Technology has allowed us to make leaps in progress, we have improved communication, developed industry and medicine, and made sure that every person on Earth can be heard. When technology is used for good, it's the best it can be.
Depression, FOMO, wasting your valuable time on social media, losing touch with the real world, and losing the qualities and skills that are inherent in life in the real world - this is the real problem. This is not so much a technology problem as it is a problem for ourselves. This is how a person works and this is how his psyche is arranged.
Everything in the Universe strives for peace and balance. I think if we find the same balance in our use of technology, we'll do well, and we'll be able to outgrow these side effects.
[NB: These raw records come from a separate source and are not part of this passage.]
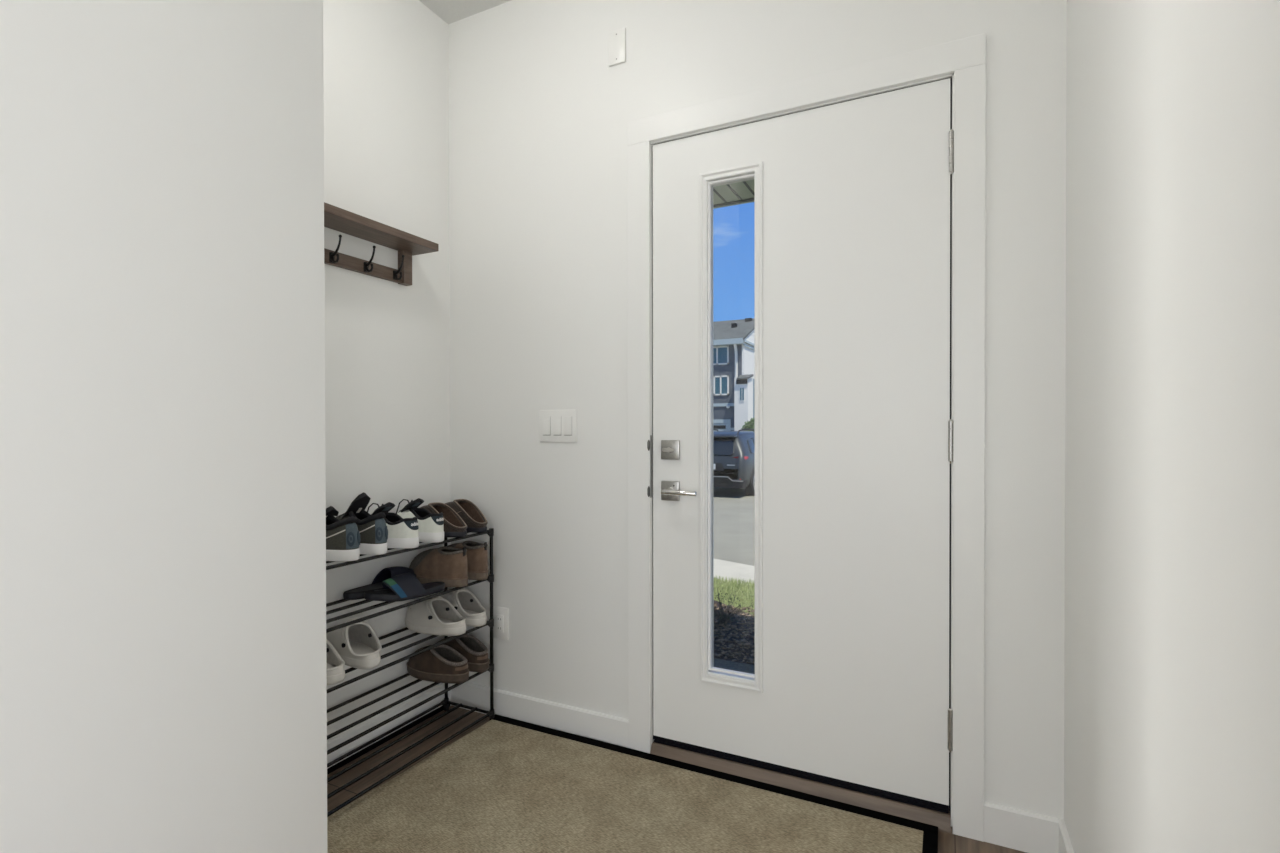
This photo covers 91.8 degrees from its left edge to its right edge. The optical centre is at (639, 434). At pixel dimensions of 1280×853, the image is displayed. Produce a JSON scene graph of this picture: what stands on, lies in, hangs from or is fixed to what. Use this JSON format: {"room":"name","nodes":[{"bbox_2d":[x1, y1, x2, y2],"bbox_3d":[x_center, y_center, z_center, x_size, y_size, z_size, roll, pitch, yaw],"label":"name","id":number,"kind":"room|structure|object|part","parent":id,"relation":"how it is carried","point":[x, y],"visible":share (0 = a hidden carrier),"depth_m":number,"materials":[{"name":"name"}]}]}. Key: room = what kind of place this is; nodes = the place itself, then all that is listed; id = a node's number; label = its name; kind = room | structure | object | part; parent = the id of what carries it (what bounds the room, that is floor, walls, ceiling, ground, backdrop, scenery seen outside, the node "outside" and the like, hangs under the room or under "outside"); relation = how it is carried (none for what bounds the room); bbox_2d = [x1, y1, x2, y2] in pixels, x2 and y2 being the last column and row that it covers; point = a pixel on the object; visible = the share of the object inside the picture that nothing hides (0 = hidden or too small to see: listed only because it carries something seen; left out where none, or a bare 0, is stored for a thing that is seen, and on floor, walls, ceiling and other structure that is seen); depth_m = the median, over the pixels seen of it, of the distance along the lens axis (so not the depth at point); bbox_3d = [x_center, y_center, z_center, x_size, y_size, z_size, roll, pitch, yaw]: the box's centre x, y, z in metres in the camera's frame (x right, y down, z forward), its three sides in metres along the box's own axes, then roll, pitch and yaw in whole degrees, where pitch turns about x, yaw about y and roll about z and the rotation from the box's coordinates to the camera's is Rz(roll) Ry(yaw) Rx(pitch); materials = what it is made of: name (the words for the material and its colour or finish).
{"room":"home entryway","nodes":[
{"label":"home entryway","id":0,"kind":"room"},
{"bbox_2d":[0,0,327,852],"bbox_3d":[-1.040,-0.272,1.048,0.842,2.771,0.503,0,0,26],"label":"wall","id":1,"kind":"structure","parent":0,"point":[163,666],"depth_m":0.86,"materials":[{"name":"white paint"}]},
{"bbox_2d":[323,0,450,739],"bbox_3d":[-1.095,-0.229,2.023,0.120,2.871,1.437,0,0,26],"label":"wall","id":2,"kind":"structure","parent":0,"point":[386,62],"depth_m":2.25,"materials":[{"name":"white paint"}]},
{"bbox_2d":[324,202,438,285],"bbox_3d":[-0.972,-0.629,1.990,0.130,0.150,0.757,0,0,26],"label":"shelf","id":3,"kind":"object","parent":2,"relation":"attached to","point":[407,245],"visible":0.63,"depth_m":2.12,"materials":[{"name":"brown wood"}]},
{"bbox_3d":[-1.022,-0.579,2.015,0.018,0.044,0.609,0,0,26],"label":"rail","id":4,"kind":"part","parent":3,"relation":"part of","materials":[{"name":"brown wood"}]},
{"bbox_2d":[327,704,449,774],"bbox_3d":[-1.031,1.098,1.992,0.001,0.019,1.177,0,0,26],"label":"trim","id":5,"kind":"structure","parent":2,"relation":"attached to","point":[414,723],"depth_m":2.22,"materials":[{"name":"black"}]},
{"bbox_2d":[327,683,450,768],"bbox_3d":[-1.033,1.055,2.003,0.013,0.104,1.197,0,0,26],"label":"baseboard","id":6,"kind":"structure","parent":2,"relation":"attached to","point":[364,726],"depth_m":2.22,"materials":[{"name":"white paint"}]},
{"bbox_2d":[419,0,510,23],"bbox_3d":[-3.065,-1.738,-1.078,9.800,0.200,8.720,0,0,26],"label":"ceiling","id":7,"kind":"structure","parent":0,"point":[450,11],"depth_m":2.42,"materials":[{"name":"white paint"}]},
{"bbox_2d":[327,706,1026,852],"bbox_3d":[-3.064,1.193,-1.065,9.800,0.120,8.700,0,0,26],"label":"floor","id":8,"kind":"structure","parent":0,"point":[947,843],"depth_m":2.08,"materials":[{"name":"wood"}]},
{"bbox_2d":[326,528,493,816],"bbox_3d":[-0.867,0.735,2.039,0.250,0.745,0.897,0,0,26],"label":"shoe rack","id":9,"kind":"object","parent":8,"relation":"on","point":[490,532],"visible":0.24,"depth_m":2.08,"materials":[{"name":"black metal"}]},
{"bbox_2d":[326,639,344,684],"bbox_3d":[-0.985,0.654,1.843,0.268,0.126,0.112,0,0,29],"label":"clog","id":10,"kind":"object","parent":9,"relation":"on","point":[335,663],"visible":0.34,"depth_m":1.83,"materials":[{"name":"white"}]},
{"bbox_3d":[-0.971,0.550,2.088,0.011,0.011,0.878,0,0,26],"label":"rail","id":11,"kind":"part","parent":9,"relation":"part of","materials":[{"name":"black metal"}]},
{"bbox_2d":[326,506,360,561],"bbox_3d":[-0.953,0.291,1.865,0.266,0.156,0.100,0,0,26],"label":"sneaker","id":12,"kind":"object","parent":9,"relation":"on","point":[343,539],"visible":0.57,"depth_m":1.80,"materials":[{"name":"black fabric"}]},
{"bbox_2d":[345,523,358,548],"bbox_3d":[-0.841,0.296,1.819,0.022,0.072,0.044,0,0,26],"label":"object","id":13,"kind":"structure","parent":12,"relation":"on","point":[351,527],"depth_m":1.81,"materials":[{"name":"blue fabric"}]},
{"bbox_3d":[-0.901,0.550,2.054,0.011,0.011,0.878,0,0,26],"label":"rail","id":14,"kind":"part","parent":9,"relation":"part of","materials":[{"name":"black metal"}]},
{"bbox_2d":[326,618,381,669],"bbox_3d":[-0.915,0.653,1.983,0.268,0.126,0.112,0,1,35],"label":"clog","id":15,"kind":"object","parent":9,"relation":"on","point":[358,644],"visible":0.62,"depth_m":1.96,"materials":[{"name":"white rubber"}]},
{"bbox_3d":[-0.833,0.551,2.020,0.011,0.011,0.878,0,0,26],"label":"rail","id":16,"kind":"part","parent":9,"relation":"part of","materials":[{"name":"black metal"}]},
{"bbox_2d":[336,492,387,554],"bbox_3d":[-0.900,0.275,1.972,0.266,0.186,0.100,0,0,26],"label":"sneaker","id":17,"kind":"object","parent":9,"relation":"on","point":[373,530],"visible":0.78,"depth_m":1.91,"materials":[{"name":"black fabric"}]},
{"bbox_2d":[375,518,386,542],"bbox_3d":[-0.795,0.295,1.911,0.022,0.072,0.044,0,0,26],"label":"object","id":18,"kind":"structure","parent":17,"relation":"on","point":[381,522],"depth_m":1.90,"materials":[{"name":"blue fabric"}]},
{"bbox_3d":[-0.970,0.894,2.091,0.011,0.011,0.878,0,0,26],"label":"rail","id":19,"kind":"part","parent":9,"relation":"part of","materials":[{"name":"black metal"}]},
{"bbox_3d":[-0.901,0.894,2.057,0.011,0.011,0.878,0,0,26],"label":"rail","id":20,"kind":"part","parent":9,"relation":"part of","materials":[{"name":"black metal"}]},
{"bbox_2d":[343,566,416,599],"bbox_3d":[-0.889,0.503,2.145,0.100,0.078,0.272,0,0,32],"label":"sandal","id":21,"kind":"object","parent":9,"relation":"on","point":[357,593],"visible":0.57,"depth_m":2.15,"materials":[{"name":"black rubber"}]},
{"bbox_3d":[-0.832,0.894,2.023,0.011,0.011,0.878,0,0,26],"label":"rail","id":22,"kind":"part","parent":9,"relation":"part of","materials":[{"name":"black metal"}]},
{"bbox_3d":[-0.970,1.070,2.092,0.011,0.011,0.878,0,0,26],"label":"rail","id":23,"kind":"part","parent":9,"relation":"part of","materials":[{"name":"black metal"}]},
{"bbox_3d":[-0.833,0.722,2.022,0.011,0.011,0.878,0,0,26],"label":"rail","id":24,"kind":"part","parent":9,"relation":"part of","materials":[{"name":"black metal"}]},
{"bbox_2d":[367,502,418,548],"bbox_3d":[-0.849,0.295,2.061,0.271,0.144,0.103,0,0,26],"label":"sneaker","id":25,"kind":"object","parent":9,"relation":"on","point":[402,533],"visible":0.71,"depth_m":2.00,"materials":[{"name":"white leather"}]},
{"bbox_3d":[-0.971,0.721,2.090,0.011,0.011,0.878,0,0,26],"label":"rail","id":26,"kind":"part","parent":9,"relation":"part of","materials":[{"name":"black metal"}]},
{"bbox_3d":[-0.901,1.070,2.058,0.011,0.011,0.878,0,0,26],"label":"rail","id":27,"kind":"part","parent":9,"relation":"part of","materials":[{"name":"black metal"}]},
{"bbox_3d":[-0.833,0.374,2.019,0.011,0.011,0.878,0,0,26],"label":"rail","id":28,"kind":"part","parent":9,"relation":"part of","materials":[{"name":"black metal"}]},
{"bbox_3d":[-0.901,0.721,2.055,0.011,0.011,0.878,0,0,26],"label":"rail","id":29,"kind":"part","parent":9,"relation":"part of","materials":[{"name":"black metal"}]},
{"bbox_3d":[-0.832,1.071,2.024,0.011,0.011,0.878,0,0,26],"label":"rail","id":30,"kind":"part","parent":9,"relation":"part of","materials":[{"name":"black metal"}]},
{"bbox_2d":[364,573,444,601],"bbox_3d":[-0.780,0.504,2.081,0.272,0.078,0.102,0,1,-44],"label":"sandal","id":31,"kind":"object","parent":9,"relation":"on","point":[402,587],"visible":1,"depth_m":2.04,"materials":[{"name":"black rubber"}]},
{"bbox_3d":[-0.764,0.551,1.986,0.011,0.011,0.878,0,0,26],"label":"rail","id":32,"kind":"part","parent":9,"relation":"part of","materials":[{"name":"black metal"}]},
{"bbox_3d":[-0.764,0.374,1.985,0.011,0.011,0.878,0,0,26],"label":"rail","id":33,"kind":"part","parent":9,"relation":"part of","materials":[{"name":"black metal"}]},
{"bbox_3d":[-0.763,1.071,1.990,0.011,0.011,0.878,0,0,26],"label":"rail","id":34,"kind":"part","parent":9,"relation":"part of","materials":[{"name":"black metal"}]},
{"bbox_3d":[-0.763,0.895,1.989,0.011,0.011,0.878,0,0,26],"label":"rail","id":35,"kind":"part","parent":9,"relation":"part of","materials":[{"name":"black metal"}]},
{"bbox_3d":[-0.764,0.722,1.988,0.011,0.011,0.878,0,0,26],"label":"rail","id":36,"kind":"part","parent":9,"relation":"part of","materials":[{"name":"black metal"}]},
{"bbox_2d":[396,498,443,542],"bbox_3d":[-0.792,0.294,2.182,0.271,0.144,0.103,0,0,26],"label":"sneaker","id":37,"kind":"object","parent":9,"relation":"on","point":[431,526],"visible":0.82,"depth_m":2.12,"materials":[{"name":"white leather"}]},
{"bbox_2d":[405,596,465,635],"bbox_3d":[-0.753,0.650,2.267,0.268,0.126,0.112,0,0,26],"label":"clog","id":38,"kind":"object","parent":9,"relation":"on","point":[437,615],"visible":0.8,"depth_m":2.23,"materials":[{"name":"white rubber"}]},
{"bbox_2d":[407,644,468,683],"bbox_3d":[-0.747,0.830,2.274,0.277,0.112,0.112,0,0,26],"label":"slipper","id":39,"kind":"object","parent":9,"relation":"on","point":[442,663],"visible":0.94,"depth_m":2.23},
{"bbox_2d":[409,546,467,586],"bbox_3d":[-0.748,0.472,2.267,0.277,0.140,0.105,0,0,26],"label":"boot","id":40,"kind":"object","parent":9,"relation":"on","point":[446,564],"visible":0.91,"depth_m":2.21,"materials":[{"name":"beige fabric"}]},
{"bbox_3d":[-0.629,0.471,2.218,0.014,0.079,0.042,0,0,26],"label":"heel panel","id":41,"kind":"part","parent":40,"relation":"part of","materials":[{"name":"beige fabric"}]},
{"bbox_2d":[420,502,466,536],"bbox_3d":[-0.748,0.308,2.268,0.266,0.115,0.100,0,0,26],"label":"slipper","id":42,"kind":"object","parent":9,"relation":"on","point":[454,526],"visible":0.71,"depth_m":2.25,"materials":[{"name":"brown fabric"}]},
{"bbox_3d":[-0.776,0.734,2.483,0.013,0.736,0.013,0,0,26],"label":"post","id":43,"kind":"part","parent":9,"relation":"part of","materials":[{"name":"black metal"}]},
{"bbox_2d":[437,634,489,671],"bbox_3d":[-0.690,0.829,2.390,0.277,0.112,0.112,0,0,26],"label":"slipper","id":44,"kind":"object","parent":9,"relation":"on","point":[470,647],"visible":0.66,"depth_m":2.33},
{"bbox_2d":[441,588,486,626],"bbox_3d":[-0.696,0.650,2.383,0.268,0.126,0.112,0,0,26],"label":"clog","id":45,"kind":"object","parent":9,"relation":"on","point":[465,602],"visible":0.61,"depth_m":2.36,"materials":[{"name":"white rubber"}]},
{"bbox_2d":[445,499,487,532],"bbox_3d":[-0.692,0.307,2.382,0.266,0.115,0.100,0,0,26],"label":"slipper","id":46,"kind":"object","parent":9,"relation":"on","point":[476,522],"visible":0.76,"depth_m":2.34,"materials":[{"name":"brown fabric"}]},
{"bbox_2d":[448,541,488,579],"bbox_3d":[-0.691,0.471,2.383,0.277,0.140,0.105,0,0,26],"label":"boot","id":47,"kind":"object","parent":9,"relation":"on","point":[477,554],"visible":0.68,"depth_m":2.31,"materials":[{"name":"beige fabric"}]},
{"bbox_3d":[-0.579,0.470,2.319,0.014,0.079,0.042,0,0,26],"label":"heel panel","id":48,"kind":"part","parent":47,"relation":"part of","materials":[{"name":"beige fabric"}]},
{"bbox_3d":[-0.570,0.727,2.382,0.013,0.720,0.013,0,0,26],"label":"post","id":49,"kind":"part","parent":9,"relation":"part of","materials":[{"name":"black metal"}]},
{"bbox_2d":[327,714,937,852],"bbox_3d":[-0.138,1.101,1.564,1.593,0.014,1.156,0,0,26],"label":"mat","id":50,"kind":"object","parent":8,"relation":"on","point":[507,785],"visible":1,"depth_m":1.81,"materials":[{"name":"beige carpet"}]},
{"bbox_2d":[713,181,753,202],"bbox_3d":[0.159,-1.321,2.967,5.619,0.004,1.360,0,0,26],"label":"trim","id":51,"kind":"structure","parent":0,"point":[744,182],"depth_m":3.38,"materials":[{"name":"grey wood"}]},
{"bbox_2d":[448,0,1066,819],"bbox_3d":[0.145,-0.281,2.146,2.195,2.771,0.120,0,0,26],"label":"wall","id":52,"kind":"structure","parent":0,"point":[539,115],"depth_m":2.20,"materials":[{"name":"white paint"}]},
{"bbox_2d":[493,606,508,639],"bbox_3d":[-0.544,0.736,2.420,0.072,0.124,0.013,0,0,26],"label":"power outlet","id":53,"kind":"object","parent":52,"relation":"attached to","point":[500,614],"visible":0.98,"depth_m":2.41,"materials":[{"name":"white plastic"}]},
{"bbox_2d":[496,614,503,632],"bbox_3d":[-0.545,0.736,2.418,0.034,0.068,0.008,0,0,26],"label":"socket","id":54,"kind":"object","parent":53,"relation":"attached to","point":[499,617],"depth_m":2.41,"materials":[{"name":"white plastic"}]},
{"bbox_2d":[451,682,627,747],"bbox_3d":[-0.402,1.052,2.352,0.812,0.104,0.013,0,0,26],"label":"baseboard","id":55,"kind":"structure","parent":52,"relation":"attached to","point":[603,727],"depth_m":2.32,"materials":[{"name":"white paint"}]},
{"bbox_2d":[539,409,576,441],"bbox_3d":[-0.305,-0.032,2.296,0.166,0.120,0.012,0,0,26],"label":"light switch","id":56,"kind":"object","parent":52,"relation":"attached to","point":[554,425],"visible":1,"depth_m":2.29,"materials":[{"name":"white plastic"}]},
{"bbox_2d":[608,28,625,66],"bbox_3d":[-0.080,-1.358,2.176,0.067,0.117,0.010,0,0,26],"label":"blank plate","id":57,"kind":"object","parent":52,"relation":"attached to","point":[617,38],"visible":1,"depth_m":2.17,"materials":[{"name":"white plastic"}]},
{"bbox_2d":[647,435,651,497],"bbox_3d":[0.034,0.109,2.126,0.010,0.214,0.028,0,0,26],"label":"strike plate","id":58,"kind":"structure","parent":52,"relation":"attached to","point":[649,443],"depth_m":2.13,"materials":[{"name":"silver metal"}]},
{"bbox_3d":[0.037,0.109,2.131,0.002,0.214,0.016,0,0,26],"label":"strike plate","id":59,"kind":"part","parent":58,"relation":"part of","materials":[{"name":"silver metal"}]},
{"bbox_2d":[650,741,950,833],"bbox_3d":[0.486,1.135,2.002,0.922,0.140,0.178,0,0,26],"label":"threshold","id":60,"kind":"object","parent":52,"relation":"attached to","point":[942,820],"depth_m":1.90,"materials":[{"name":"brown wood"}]},
{"bbox_2d":[652,78,953,812],"bbox_3d":[0.456,0.035,1.930,0.927,2.058,0.117,0,0,26],"label":"door","id":61,"kind":"structure","parent":52,"relation":"in","point":[849,688],"depth_m":1.88,"materials":[{"name":"white paint"}]},
{"bbox_3d":[0.103,0.190,2.102,0.065,0.067,0.012,0,0,26],"label":"handle","id":62,"kind":"part","parent":61,"relation":"part of","materials":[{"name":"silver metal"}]},
{"bbox_3d":[0.134,0.191,2.053,0.123,0.030,0.051,0,0,26],"label":"lever","id":63,"kind":"part","parent":61,"relation":"part of","materials":[{"name":"silver metal"}]},
{"bbox_3d":[0.294,-0.021,2.009,0.212,1.677,0.018,0,0,26],"label":"window moulding","id":64,"kind":"part","parent":61,"relation":"part of","materials":[{"name":"white paint"}]},
{"bbox_3d":[0.312,-0.021,2.047,0.212,1.677,0.034,0,0,26],"label":"window moulding","id":65,"kind":"part","parent":61,"relation":"part of","materials":[{"name":"clear glass"}]},
{"bbox_2d":[627,33,985,841],"bbox_3d":[0.479,0.011,1.986,1.087,2.187,0.156,0,0,26],"label":"door frame","id":66,"kind":"structure","parent":52,"relation":"attached to","point":[965,58],"depth_m":1.72,"materials":[{"name":"white paint"}]},
{"bbox_2d":[984,801,1058,852],"bbox_3d":[1.014,1.054,1.654,0.170,0.104,0.013,0,0,26],"label":"baseboard","id":67,"kind":"structure","parent":52,"relation":"attached to","point":[1005,826],"depth_m":1.65,"materials":[{"name":"white paint"}]},
{"bbox_2d":[1064,0,1279,852],"bbox_3d":[0.803,-0.223,0.863,0.120,2.871,1.840,0,0,26],"label":"wall","id":68,"kind":"structure","parent":0,"point":[1172,668],"depth_m":0.86,"materials":[{"name":"white paint"}]},
{"bbox_2d":[1059,819,1073,852],"bbox_3d":[0.719,1.061,0.848,0.013,0.104,1.720,0,0,26],"label":"baseboard","id":69,"kind":"structure","parent":68,"relation":"attached to","point":[1065,846],"depth_m":1.56,"materials":[{"name":"white paint"}]},
{"bbox_3d":[-1.324,-1.524,-0.485,10.000,5.900,6.120,0,0,26],"label":"wall","id":70,"kind":"structure","parent":0,"visible":0},
{"bbox_2d":[713,179,753,204],"bbox_3d":[0.332,-1.382,2.875,10.000,0.120,1.370,0,0,26],"label":"soffit","id":71,"kind":"structure","parent":70,"relation":"attached to","point":[740,188],"depth_m":3.40,"materials":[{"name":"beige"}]},
{"label":"outside","id":72,"kind":"structure","parent":0,"visible":0},
{"bbox_2d":[713,487,754,499],"bbox_3d":[14.613,1.364,52.212,140.000,0.180,77.300,0,0,26],"label":"street","id":73,"kind":"structure","parent":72,"point":[735,493],"depth_m":16.40,"materials":[{"name":"grey asphalt"}]},
{"bbox_2d":[713,318,754,430],"bbox_3d":[1.740,-4.373,57.229,20.750,11.341,12.700,0,0,26],"label":"house","id":74,"kind":"structure","parent":73,"relation":"on","point":[733,340],"depth_m":48.90,"materials":[{"name":"grey stone"}]},
{"bbox_3d":[6.138,-6.266,49.237,1.700,1.270,0.040,0,0,26],"label":"pane","id":75,"kind":"part","parent":74,"relation":"part of","materials":[{"name":"teal glass"}]},
{"bbox_3d":[6.438,-3.890,49.108,1.060,1.360,0.040,0,0,26],"label":"pane","id":76,"kind":"part","parent":74,"relation":"part of","materials":[{"name":"teal glass"}]},
{"bbox_3d":[5.146,0.072,49.738,5.600,2.550,0.090,0,0,26],"label":"garage trim","id":77,"kind":"part","parent":74,"relation":"part of","materials":[{"name":"grey"}]},
{"bbox_3d":[-1.179,-2.365,52.842,19.100,0.240,0.080,0,0,26],"label":"belt trim","id":78,"kind":"part","parent":74,"relation":"part of","materials":[{"name":"grey"}]},
{"bbox_2d":[731,318,751,327],"bbox_3d":[8.574,-9.391,52.262,2.301,1.014,0.622,0,1,-42],"label":"roof vent","id":79,"kind":"object","parent":74,"relation":"attached to","point":[739,324],"depth_m":52.08,"materials":[{"name":"black"}]},
{"bbox_3d":[7.799,-3.095,47.418,0.300,0.950,0.060,0,0,26],"label":"annex pane","id":80,"kind":"part","parent":74,"relation":"part of","materials":[{"name":"teal glass"}]},
{"bbox_3d":[10.582,-7.167,53.182,0.180,0.440,11.600,0,0,26],"label":"gable trim","id":81,"kind":"part","parent":74,"relation":"part of","materials":[{"name":"grey"}]},
{"bbox_2d":[713,428,754,494],"bbox_3d":[2.724,0.688,17.527,2.200,1.718,4.622,0,0,26],"label":"parked car","id":82,"kind":"object","parent":73,"relation":"on","point":[733,451],"visible":0.38,"depth_m":15.44,"materials":[{"name":"grey paint"}]},
{"bbox_3d":[1.716,1.089,15.486,1.764,0.128,0.064,0,0,26],"label":"bumper trim","id":83,"kind":"part","parent":82,"relation":"part of","materials":[{"name":"silver metal"}]},
{"bbox_2d":[740,418,754,431],"bbox_3d":[8.506,0.090,45.696,2.375,2.703,1.921,0,0,26],"label":"shrub","id":84,"kind":"object","parent":73,"relation":"on","point":[750,424],"visible":0.14,"depth_m":45.48,"materials":[{"name":"green plant"}]},
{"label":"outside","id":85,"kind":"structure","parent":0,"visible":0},
{"bbox_2d":[714,575,754,615],"bbox_3d":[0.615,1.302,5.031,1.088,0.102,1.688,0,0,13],"label":"grass","id":86,"kind":"structure","parent":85,"point":[732,584],"depth_m":5.17,"materials":[{"name":"green plant"}]},
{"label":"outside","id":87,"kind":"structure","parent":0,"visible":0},
{"bbox_2d":[714,600,754,664],"bbox_3d":[0.644,1.343,3.519,10.000,0.120,2.800,0,0,26],"label":"mulch bed","id":88,"kind":"object","parent":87,"point":[739,626],"visible":0.07,"depth_m":3.90,"materials":[{"name":"soil"}]},
{"bbox_2d":[714,588,753,630],"bbox_3d":[0.566,1.170,4.165,0.474,0.221,0.495,0,0,26],"label":"dry shrub","id":89,"kind":"object","parent":88,"relation":"on","point":[722,617],"visible":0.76,"depth_m":4.15,"materials":[{"name":"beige plant"}]},
{"bbox_2d":[714,658,754,673],"bbox_3d":[0.745,1.310,2.593,2.200,0.180,1.110,0,0,26],"label":"porch slab","id":90,"kind":"object","parent":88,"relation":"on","point":[724,664],"depth_m":3.25,"materials":[{"name":"grey concrete"}]},
{"bbox_2d":[714,603,754,663],"bbox_3d":[0.467,1.274,4.039,1.305,0.013,1.249,0,0,26],"label":"bark mulch","id":91,"kind":"object","parent":88,"relation":"on","point":[741,642],"visible":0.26,"depth_m":3.91,"materials":[{"name":"black wood"}]},
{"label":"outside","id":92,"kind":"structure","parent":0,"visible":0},
{"bbox_2d":[714,559,754,582],"bbox_3d":[0.038,1.452,7.944,17.000,0.180,6.600,0,0,26],"label":"sidewalk","id":93,"kind":"structure","parent":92,"point":[728,569],"depth_m":6.46,"materials":[{"name":"white concrete"}]},
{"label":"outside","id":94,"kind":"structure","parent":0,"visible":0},
{"bbox_2d":[713,498,754,565],"bbox_3d":[-4.841,1.560,12.747,100.000,0.308,10.700,0,0,26],"label":"street","id":95,"kind":"structure","parent":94,"point":[733,519],"depth_m":9.80,"materials":[{"name":"concrete"}]},
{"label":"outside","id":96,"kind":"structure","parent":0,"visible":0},
{"bbox_2d":[713,198,753,208],"bbox_3d":[0.633,-1.322,3.485,10.000,0.010,0.012,0,0,26],"label":"trim","id":97,"kind":"structure","parent":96,"point":[750,199],"depth_m":3.53,"materials":[{"name":"grey"}]}
]}
We need to minimise our time on the Internet, then every minute there will be more valuable and used for really important things. If you have 5 hours a day to check mail and correspondence, you will spend 5 hours on this. If you have 30 minutes after breakfast and 30 minutes after dinner, then you will carry out these operations much more efficiently and quickly.
I am a big fan of YouTube platform, and I enjoy using Twitter, I just think we need a balance in using these social networks. There should always be a goal and an answer why you are online right now.
Find what suits you, create your own rules for using phones, get off unnecessary networks and remove unnecessary applications. You can also learn the philosophy of Digital Minimalism. If interested, you can take a look a this book
Use the Internet for self-education, creating projects and start-ups, work and have fun, communicating with people, and brining ideas to life, that's what all this was created for.
And finally, just imagine if the whole world were to disconnect from the network at one moment, what would happen?